Surveys

Investors Take Chips Off The Table - Global Survey

Tom Burroughes Group Editor 14 February 2018

Investors Take Chips Off The Table - Global Survey

At around the same time global equities slid, a survey of investors showed managers reducing risk exposure and increasing holdings of cash.

On the eve of the slide of global equities that saw indices such as the Dow Jones Industrials Average surrender all its gains since January, investors were already bracing for market turmoil by increasing their cash holdings, a global survey shows.

Fund managers are moving out of equities and into cash, with average cash balances in portfolios rising to 4.7 per cent in February from 4.4 per cent in January, the Bank of America Merrill Lynch monthly poll of investors shows. 

Stocks began selling off in early February; fieldwork for the BoA Merrill Lynch poll started on 2 February, ending 8 February. In recent months, there has been much talk about whether global equities are over-expensive and able to sustain levels without genuine gains to earnings.
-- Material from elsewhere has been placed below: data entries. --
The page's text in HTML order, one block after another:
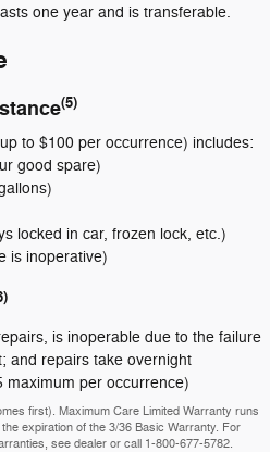
one year and is transferable.
(5)
to $100 per occurrence) includes:
good spare)
locked in car, frozen lock, etc.)
is inoperative)
is inoperable due to the failure
and repairs take overnight
maximum per occurrence)
first). Maximum Care Limited Warranty runs
expiration of the 3/36 Basic Warranty. For
see dealer or call 1-800-677-5782.

The heightened prospect of rate hikes from the likes of the US Federal Reserve have hit sentiment.

The allocation to equities fell to net 43 per cent from net 55 per cent overweight, the largest one-month decline in two years; allocation to bonds now at a record low of net 69 per cent underweight, the survey shows. A total of 196 panellists with $575 billion of assets under management participated in total.
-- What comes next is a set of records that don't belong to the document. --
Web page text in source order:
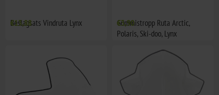
Beslagsats Vindruta Lynx
€13,88
Gummistropp Ruta Arctic,
Polaris, Ski-doo, Lynx
€3,90
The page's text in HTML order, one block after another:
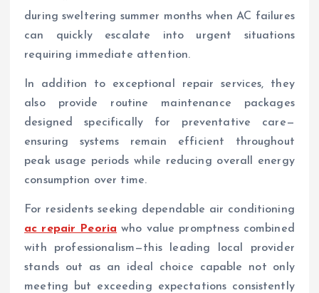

The survey also showed respondents think that an inflation-induced bond crash (45 per cent) remains at the top of the list of tail risks cited by investors; the top three are rounded out by a policy mistake by the Fed/European Central Bank (18 per cent) and market structure (13 per cent).

The most crowded trades were long FAANG + BAT (Facebook, Amazon, Alphabet, Netflix and Google, and Baidu, Alibaba and Tencent); and short-volatility. 
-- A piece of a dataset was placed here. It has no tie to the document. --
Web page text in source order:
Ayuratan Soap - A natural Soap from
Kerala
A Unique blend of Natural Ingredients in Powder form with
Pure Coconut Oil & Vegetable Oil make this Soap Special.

A majority of investors surveyed (70 per cent) now believe the global economy is in the “late cycle,” the highest level since January, 2008 

Only 5 per cent of fund managers surveyed say global interest rates will be lower in the next year; 80 per cent expect them to rise.

A record net 24 per cent of investors surveyed say global corporate balance sheets are overleveraged; the net percentage that would like to see companies return cash to shareholders remains close to 2009 lows, the survey showed.